Pick out each line of the records in which the word "Councillor" appears.
BEGIN Records to process
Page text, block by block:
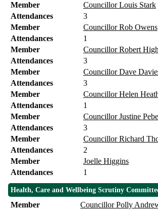
Member
Councillor Louis Stark
Attendances
3
Member
Councillor Rob Owens
Attendances
1
Member
Councillor Robert
Attendances
3
Member
Councillor Dave
Attendances
3
Member
Councillor Helen
Attendances
1
Member
Councillor Justine
Attendances
3
Member
Councillor Richard
Attendances
2
Member
Joelle Higgins
Attendances
1
Health, Care and Wellbeing Scrutiny
Member
Councillor Polly
END Records to process
→ Written solution
Councillor Louis Stark
Councillor Rob Owens
Councillor Robert
Councillor Dave
Councillor Helen
Councillor Justine
Councillor Richard
Councillor Polly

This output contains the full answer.